What to produce
When a line in the entries contains the word "TEAM", copy that line in full.

Provided material
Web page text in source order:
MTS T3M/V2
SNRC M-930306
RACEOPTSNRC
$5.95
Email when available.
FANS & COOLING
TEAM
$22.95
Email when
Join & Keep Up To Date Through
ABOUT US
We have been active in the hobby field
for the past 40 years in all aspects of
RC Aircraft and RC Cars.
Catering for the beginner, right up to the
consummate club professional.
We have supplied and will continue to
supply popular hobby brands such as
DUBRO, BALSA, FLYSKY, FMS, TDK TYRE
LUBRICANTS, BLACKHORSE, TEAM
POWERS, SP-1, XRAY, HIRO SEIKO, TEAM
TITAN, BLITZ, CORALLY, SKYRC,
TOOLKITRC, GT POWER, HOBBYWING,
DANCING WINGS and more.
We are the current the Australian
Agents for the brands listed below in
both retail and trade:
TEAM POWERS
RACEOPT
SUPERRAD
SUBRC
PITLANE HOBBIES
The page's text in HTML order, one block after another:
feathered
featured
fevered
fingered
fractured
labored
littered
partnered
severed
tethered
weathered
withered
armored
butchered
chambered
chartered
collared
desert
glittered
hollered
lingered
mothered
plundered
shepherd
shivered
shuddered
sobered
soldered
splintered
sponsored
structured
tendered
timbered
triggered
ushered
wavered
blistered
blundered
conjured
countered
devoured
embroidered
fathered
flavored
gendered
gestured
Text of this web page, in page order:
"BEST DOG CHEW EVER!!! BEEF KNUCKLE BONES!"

The completed task
TEAM
LUBRICANTS, BLACKHORSE, TEAM
POWERS, SP-1, XRAY, HIRO SEIKO, TEAM
TEAM POWERS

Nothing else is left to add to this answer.